While the Dow Jones index as a whole was down 14% for the year as of noon Tuesday, Big Tech stocks were down even further.

Take a look at the hardest hit.

BITS & COINS

A chewable editorial: If publishers are successful, libraries’ digital options will suffer major cuts

Lighter click: The BBC is finally telling the truth

Notable Web Links:

How ‘Zuck Bucks’ saved the 2020 election – and fueled the big lie (Protocol/Issie Lapowksy)

Google Maps employees say they can’t afford back to the office (The New York Times / Nico Grant)

Snap warning is sent shock through digital advertising as investors flee social media stocks (CNBC/Lauren Feiner)

People are get tired of the “TikTok musical formula” (NBC News/Morgan Sung)

One last thing: expanded drone delivery

Walmart is expanding its drone delivery operations to reach up to 4 million homes at 34 locations in six states.

The company announced tuesday that it will be able to deliver 1 million parcels by drone during the year.

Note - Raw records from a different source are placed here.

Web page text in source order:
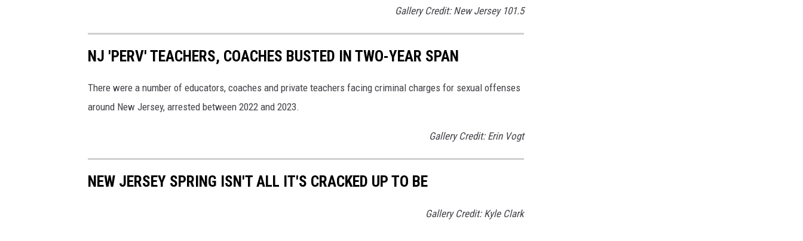
n
A
c
o
7
Gallery Credit: New Jersey 101.5
NJ 'PERV' TEACHERS, COACHES BUSTED IN TWO-YEAR SPAN
There were a number of educators, coaches and private teachers facing criminal charges for sexual offenses
around New Jersey, arrested between 2022 and 2023.
Gallery Credit: Erin Vogt
NEW JERSEY SPRING ISN'T ALL IT'S CRACKED UP TO BE
Gallery Credit: Kyle Clark
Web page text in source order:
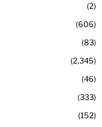
2
606
83
2,345
46
333
152
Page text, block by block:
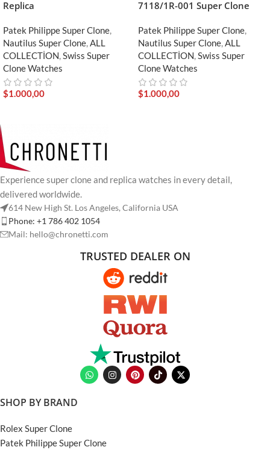
Replica
Patek Philippe Super Clone,
Nautilus Super Clone,ALL
COLLECTİON,Swiss Super
Clone Watches
$1.000,00
7118/1R-001 Super Clone
Patek Philippe Super Clone,
Nautilus Super Clone,ALL
COLLECTİON,Swiss Super
Clone Watches
$1.000,00
Experience super clone and replica watches in every detail,
delivered worldwide.
614 New High St. Los Angeles, California USA
Phone: +1 786 402 1054
Mail: hello@chronetti.com
TRUSTED DEALER ON
SHOP BY BRAND
Rolex Super Clone
Patek Philippe Super Clone

The service will be implemented in Arizona, Arkansas, Texas, Florida, Utah and Virginia and will cost customers $3.99 per packing slip. Each delivery can weigh up to 10 pounds.

Customers will be able to order items for drone deliveries between 8 a.m. and 8 p.m. These deliveries can be made in as little as 30 minutes, according to the company.

Learn more here.

That’s all for today, thanks for reading. Check out The Hill’s Technology and Cybersecurity pages for the latest news and coverage. Well see you tomorrow.